#### [Exercise objective]
Begin at the line containing "Result: τ ≡ 2·π [25, 164]" in the data below and go on through the line containing "Displays a horizontally", repeating each line exactly; include both ends and no other line.

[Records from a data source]
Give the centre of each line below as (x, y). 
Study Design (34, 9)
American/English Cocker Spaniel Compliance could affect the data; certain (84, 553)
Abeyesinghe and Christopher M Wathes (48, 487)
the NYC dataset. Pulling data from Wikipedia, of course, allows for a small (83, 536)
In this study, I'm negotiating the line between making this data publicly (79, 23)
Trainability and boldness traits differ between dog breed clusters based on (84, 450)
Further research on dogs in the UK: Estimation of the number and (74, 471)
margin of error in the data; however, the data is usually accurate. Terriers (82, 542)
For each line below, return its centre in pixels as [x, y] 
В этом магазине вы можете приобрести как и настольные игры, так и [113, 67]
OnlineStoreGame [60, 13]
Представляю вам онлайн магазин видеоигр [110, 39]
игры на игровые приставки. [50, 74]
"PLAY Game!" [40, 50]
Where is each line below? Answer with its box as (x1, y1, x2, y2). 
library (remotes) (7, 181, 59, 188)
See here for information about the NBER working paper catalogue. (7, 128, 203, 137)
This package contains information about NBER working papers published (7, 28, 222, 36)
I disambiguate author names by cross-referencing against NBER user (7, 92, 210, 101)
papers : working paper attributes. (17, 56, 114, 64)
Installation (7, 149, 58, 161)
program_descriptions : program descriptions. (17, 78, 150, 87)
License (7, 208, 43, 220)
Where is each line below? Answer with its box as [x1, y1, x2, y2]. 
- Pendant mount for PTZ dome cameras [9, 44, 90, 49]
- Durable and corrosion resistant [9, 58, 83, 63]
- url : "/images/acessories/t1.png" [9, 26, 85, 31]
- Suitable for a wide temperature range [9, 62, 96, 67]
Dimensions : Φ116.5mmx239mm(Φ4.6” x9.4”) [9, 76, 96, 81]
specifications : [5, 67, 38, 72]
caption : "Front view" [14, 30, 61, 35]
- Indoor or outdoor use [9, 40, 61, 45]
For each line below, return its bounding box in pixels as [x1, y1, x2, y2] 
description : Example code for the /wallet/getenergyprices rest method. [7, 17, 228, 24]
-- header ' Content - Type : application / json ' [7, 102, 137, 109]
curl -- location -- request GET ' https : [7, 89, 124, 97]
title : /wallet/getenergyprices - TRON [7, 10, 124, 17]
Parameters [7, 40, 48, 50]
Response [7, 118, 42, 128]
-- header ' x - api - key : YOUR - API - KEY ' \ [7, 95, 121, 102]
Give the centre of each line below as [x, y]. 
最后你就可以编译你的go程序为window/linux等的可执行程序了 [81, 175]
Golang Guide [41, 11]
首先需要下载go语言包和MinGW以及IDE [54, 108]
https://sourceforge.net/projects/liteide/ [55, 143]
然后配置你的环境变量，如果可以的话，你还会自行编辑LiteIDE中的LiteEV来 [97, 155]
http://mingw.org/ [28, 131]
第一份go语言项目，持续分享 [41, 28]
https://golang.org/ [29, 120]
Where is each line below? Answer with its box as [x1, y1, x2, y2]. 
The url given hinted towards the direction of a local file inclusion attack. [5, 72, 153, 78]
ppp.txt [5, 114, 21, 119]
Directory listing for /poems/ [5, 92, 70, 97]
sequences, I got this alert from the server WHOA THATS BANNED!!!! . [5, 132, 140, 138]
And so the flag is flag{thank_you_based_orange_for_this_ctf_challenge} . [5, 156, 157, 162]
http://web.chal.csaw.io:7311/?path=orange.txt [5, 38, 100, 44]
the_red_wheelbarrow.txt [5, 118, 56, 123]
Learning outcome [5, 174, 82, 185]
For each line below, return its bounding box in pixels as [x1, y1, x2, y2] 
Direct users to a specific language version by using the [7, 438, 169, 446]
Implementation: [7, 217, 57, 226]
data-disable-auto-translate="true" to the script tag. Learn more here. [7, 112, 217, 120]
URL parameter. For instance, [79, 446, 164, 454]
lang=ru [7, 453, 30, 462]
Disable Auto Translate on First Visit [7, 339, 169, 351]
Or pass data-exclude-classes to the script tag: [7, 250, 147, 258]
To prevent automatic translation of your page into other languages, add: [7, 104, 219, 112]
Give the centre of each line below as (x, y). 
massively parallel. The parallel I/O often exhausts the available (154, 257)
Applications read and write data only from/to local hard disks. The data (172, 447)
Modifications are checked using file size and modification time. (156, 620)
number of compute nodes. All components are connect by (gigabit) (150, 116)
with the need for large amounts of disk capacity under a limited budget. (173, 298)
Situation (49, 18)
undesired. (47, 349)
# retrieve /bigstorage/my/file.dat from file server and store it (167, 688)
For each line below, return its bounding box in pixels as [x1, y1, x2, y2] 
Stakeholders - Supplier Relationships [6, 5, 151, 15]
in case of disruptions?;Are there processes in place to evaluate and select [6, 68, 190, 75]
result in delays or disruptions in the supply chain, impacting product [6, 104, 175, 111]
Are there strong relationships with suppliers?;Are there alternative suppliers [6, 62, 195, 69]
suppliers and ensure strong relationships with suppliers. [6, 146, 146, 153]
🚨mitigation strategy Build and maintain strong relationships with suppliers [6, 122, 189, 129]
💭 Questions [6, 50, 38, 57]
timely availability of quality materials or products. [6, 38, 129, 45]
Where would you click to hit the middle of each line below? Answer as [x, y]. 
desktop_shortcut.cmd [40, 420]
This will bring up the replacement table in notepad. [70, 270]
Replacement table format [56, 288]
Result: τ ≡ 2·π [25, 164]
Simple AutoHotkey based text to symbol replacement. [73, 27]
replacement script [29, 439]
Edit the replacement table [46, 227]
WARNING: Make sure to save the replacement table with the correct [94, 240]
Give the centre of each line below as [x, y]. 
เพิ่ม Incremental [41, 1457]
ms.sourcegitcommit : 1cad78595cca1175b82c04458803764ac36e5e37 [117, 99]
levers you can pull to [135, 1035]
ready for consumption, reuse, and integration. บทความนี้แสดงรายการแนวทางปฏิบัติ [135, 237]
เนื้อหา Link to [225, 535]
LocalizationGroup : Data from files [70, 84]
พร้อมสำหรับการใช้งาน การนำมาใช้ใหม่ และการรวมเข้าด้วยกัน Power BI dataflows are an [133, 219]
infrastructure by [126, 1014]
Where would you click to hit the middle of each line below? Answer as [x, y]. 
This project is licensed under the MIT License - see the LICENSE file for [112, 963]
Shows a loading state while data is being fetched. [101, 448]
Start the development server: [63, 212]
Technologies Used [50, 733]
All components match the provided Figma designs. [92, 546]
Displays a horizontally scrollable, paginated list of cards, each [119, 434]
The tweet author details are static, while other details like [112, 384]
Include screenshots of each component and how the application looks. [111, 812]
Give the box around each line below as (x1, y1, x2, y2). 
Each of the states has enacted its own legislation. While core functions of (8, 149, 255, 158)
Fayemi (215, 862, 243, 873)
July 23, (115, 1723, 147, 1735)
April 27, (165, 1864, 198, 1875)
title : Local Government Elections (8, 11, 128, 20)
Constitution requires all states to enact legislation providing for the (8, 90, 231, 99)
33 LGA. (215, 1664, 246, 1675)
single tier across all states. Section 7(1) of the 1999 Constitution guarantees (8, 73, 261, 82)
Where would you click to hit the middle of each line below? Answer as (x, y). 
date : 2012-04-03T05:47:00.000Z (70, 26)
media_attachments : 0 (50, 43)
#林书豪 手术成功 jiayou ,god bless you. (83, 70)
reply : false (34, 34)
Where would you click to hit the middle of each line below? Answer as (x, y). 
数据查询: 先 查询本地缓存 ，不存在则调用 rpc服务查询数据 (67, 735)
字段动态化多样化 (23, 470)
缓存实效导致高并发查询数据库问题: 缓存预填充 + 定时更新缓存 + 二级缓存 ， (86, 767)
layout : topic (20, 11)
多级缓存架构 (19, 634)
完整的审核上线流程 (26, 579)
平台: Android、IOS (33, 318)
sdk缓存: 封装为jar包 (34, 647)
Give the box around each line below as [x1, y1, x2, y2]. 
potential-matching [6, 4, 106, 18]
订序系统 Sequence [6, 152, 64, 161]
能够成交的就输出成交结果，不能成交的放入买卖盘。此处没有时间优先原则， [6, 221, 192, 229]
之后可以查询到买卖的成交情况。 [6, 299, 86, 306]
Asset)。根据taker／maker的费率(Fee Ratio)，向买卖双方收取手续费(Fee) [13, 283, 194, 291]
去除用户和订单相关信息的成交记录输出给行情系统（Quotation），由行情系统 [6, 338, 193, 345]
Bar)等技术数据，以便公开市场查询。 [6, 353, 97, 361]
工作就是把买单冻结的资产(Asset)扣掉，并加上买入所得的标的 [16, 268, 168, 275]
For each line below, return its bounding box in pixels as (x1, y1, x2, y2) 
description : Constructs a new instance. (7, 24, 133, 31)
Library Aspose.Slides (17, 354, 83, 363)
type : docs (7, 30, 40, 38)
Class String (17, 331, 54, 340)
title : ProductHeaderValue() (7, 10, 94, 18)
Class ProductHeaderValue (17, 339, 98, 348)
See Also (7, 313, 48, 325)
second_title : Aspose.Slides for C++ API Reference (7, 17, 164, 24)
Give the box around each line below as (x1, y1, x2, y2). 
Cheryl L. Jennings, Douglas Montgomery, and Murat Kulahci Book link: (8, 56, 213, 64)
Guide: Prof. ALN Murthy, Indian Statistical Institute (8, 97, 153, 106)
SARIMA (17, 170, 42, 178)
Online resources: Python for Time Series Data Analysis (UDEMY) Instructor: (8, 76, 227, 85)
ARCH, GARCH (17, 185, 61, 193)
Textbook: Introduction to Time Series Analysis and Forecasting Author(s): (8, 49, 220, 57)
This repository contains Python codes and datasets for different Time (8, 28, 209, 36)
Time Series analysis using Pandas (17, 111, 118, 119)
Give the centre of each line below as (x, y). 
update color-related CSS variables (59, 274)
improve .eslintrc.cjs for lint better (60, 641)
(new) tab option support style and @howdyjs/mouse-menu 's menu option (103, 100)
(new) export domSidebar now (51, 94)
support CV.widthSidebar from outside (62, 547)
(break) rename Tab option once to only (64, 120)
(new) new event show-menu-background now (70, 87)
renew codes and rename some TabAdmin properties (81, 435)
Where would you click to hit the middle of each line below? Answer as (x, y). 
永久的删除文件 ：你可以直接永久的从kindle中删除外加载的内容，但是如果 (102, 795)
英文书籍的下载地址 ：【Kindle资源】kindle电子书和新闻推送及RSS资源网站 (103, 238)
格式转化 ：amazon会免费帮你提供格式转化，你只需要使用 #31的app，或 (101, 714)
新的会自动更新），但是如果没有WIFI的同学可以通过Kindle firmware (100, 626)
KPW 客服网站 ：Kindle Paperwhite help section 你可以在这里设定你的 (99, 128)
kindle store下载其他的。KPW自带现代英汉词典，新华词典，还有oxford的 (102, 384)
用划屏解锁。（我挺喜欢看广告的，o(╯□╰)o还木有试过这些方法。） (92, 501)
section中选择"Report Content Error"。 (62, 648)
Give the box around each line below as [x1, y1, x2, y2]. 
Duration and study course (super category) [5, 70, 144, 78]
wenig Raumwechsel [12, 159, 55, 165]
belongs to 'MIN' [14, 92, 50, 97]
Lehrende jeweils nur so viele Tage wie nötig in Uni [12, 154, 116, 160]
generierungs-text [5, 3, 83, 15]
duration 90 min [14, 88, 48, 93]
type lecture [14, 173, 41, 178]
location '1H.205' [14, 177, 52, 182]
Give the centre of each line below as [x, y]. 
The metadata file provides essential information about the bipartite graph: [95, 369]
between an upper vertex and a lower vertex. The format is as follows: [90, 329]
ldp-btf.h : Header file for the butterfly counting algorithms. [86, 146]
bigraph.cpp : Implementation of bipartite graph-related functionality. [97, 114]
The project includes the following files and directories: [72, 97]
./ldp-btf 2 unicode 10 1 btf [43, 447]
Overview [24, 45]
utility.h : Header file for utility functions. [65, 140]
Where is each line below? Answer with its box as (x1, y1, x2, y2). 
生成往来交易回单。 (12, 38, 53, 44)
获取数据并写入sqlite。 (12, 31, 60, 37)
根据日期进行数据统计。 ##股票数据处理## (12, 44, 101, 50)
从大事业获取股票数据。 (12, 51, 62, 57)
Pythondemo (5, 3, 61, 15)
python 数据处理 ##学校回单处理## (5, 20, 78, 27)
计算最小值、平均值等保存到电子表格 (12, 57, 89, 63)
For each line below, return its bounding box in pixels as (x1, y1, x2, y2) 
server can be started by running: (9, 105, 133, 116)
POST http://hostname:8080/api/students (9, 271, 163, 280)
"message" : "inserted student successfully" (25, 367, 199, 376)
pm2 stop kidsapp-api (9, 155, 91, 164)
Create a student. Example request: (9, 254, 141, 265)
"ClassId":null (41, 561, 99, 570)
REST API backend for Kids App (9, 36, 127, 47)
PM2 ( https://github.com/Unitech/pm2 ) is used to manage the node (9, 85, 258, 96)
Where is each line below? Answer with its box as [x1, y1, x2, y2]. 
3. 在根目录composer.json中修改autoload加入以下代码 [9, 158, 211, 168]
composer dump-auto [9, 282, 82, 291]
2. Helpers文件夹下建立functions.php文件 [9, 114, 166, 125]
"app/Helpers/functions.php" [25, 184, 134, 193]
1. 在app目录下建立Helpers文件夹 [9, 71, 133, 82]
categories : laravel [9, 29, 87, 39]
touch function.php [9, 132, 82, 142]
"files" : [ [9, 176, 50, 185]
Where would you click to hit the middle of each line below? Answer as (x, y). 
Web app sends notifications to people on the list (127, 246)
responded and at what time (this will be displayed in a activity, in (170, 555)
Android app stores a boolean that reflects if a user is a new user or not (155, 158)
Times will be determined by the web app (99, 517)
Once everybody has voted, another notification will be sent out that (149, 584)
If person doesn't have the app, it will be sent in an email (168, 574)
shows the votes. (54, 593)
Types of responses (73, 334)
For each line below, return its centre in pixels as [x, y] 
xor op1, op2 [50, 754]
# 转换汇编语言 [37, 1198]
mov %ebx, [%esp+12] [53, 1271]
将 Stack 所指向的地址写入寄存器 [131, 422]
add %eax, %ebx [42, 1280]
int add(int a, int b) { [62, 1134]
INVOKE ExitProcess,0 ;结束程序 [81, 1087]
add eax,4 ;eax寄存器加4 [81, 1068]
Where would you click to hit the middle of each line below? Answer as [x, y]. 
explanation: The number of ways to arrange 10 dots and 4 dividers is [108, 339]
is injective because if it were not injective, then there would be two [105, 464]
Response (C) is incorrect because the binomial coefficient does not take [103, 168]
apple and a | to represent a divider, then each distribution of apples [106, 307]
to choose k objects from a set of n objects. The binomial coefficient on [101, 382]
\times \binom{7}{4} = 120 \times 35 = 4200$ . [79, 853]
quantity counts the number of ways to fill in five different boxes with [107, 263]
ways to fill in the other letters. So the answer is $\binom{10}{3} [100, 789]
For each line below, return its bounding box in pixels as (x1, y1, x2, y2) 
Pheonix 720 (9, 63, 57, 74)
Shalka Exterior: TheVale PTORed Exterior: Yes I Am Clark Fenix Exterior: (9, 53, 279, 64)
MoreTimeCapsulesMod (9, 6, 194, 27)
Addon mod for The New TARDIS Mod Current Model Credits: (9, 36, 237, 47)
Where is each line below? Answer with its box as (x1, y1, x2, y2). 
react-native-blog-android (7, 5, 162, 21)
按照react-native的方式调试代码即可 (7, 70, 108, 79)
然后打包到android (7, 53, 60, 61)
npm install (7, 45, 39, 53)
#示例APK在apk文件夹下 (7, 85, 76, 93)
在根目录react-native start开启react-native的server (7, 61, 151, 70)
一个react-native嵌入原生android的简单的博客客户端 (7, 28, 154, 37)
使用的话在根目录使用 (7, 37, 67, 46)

#### [Output of the task]
Result: τ ≡ 2·π [25, 164]
Simple AutoHotkey based text to symbol replacement. [73, 27]
replacement script [29, 439]
Edit the replacement table [46, 227]
WARNING: Make sure to save the replacement table with the correct [94, 240]
Give the centre of each line below as [x, y]. 
เพิ่ม Incremental [41, 1457]
ms.sourcegitcommit : 1cad78595cca1175b82c04458803764ac36e5e37 [117, 99]
levers you can pull to [135, 1035]
ready for consumption, reuse, and integration. บทความนี้แสดงรายการแนวทางปฏิบัติ [135, 237]
เนื้อหา Link to [225, 535]
LocalizationGroup : Data from files [70, 84]
พร้อมสำหรับการใช้งาน การนำมาใช้ใหม่ และการรวมเข้าด้วยกัน Power BI dataflows are an [133, 219]
infrastructure by [126, 1014]
Where would you click to hit the middle of each line below? Answer as [x, y]. 
This project is licensed under the MIT License - see the LICENSE file for [112, 963]
Shows a loading state while data is being fetched. [101, 448]
Start the development server: [63, 212]
Technologies Used [50, 733]
All components match the provided Figma designs. [92, 546]
Displays a horizontally scrollable, paginated list of cards, each [119, 434]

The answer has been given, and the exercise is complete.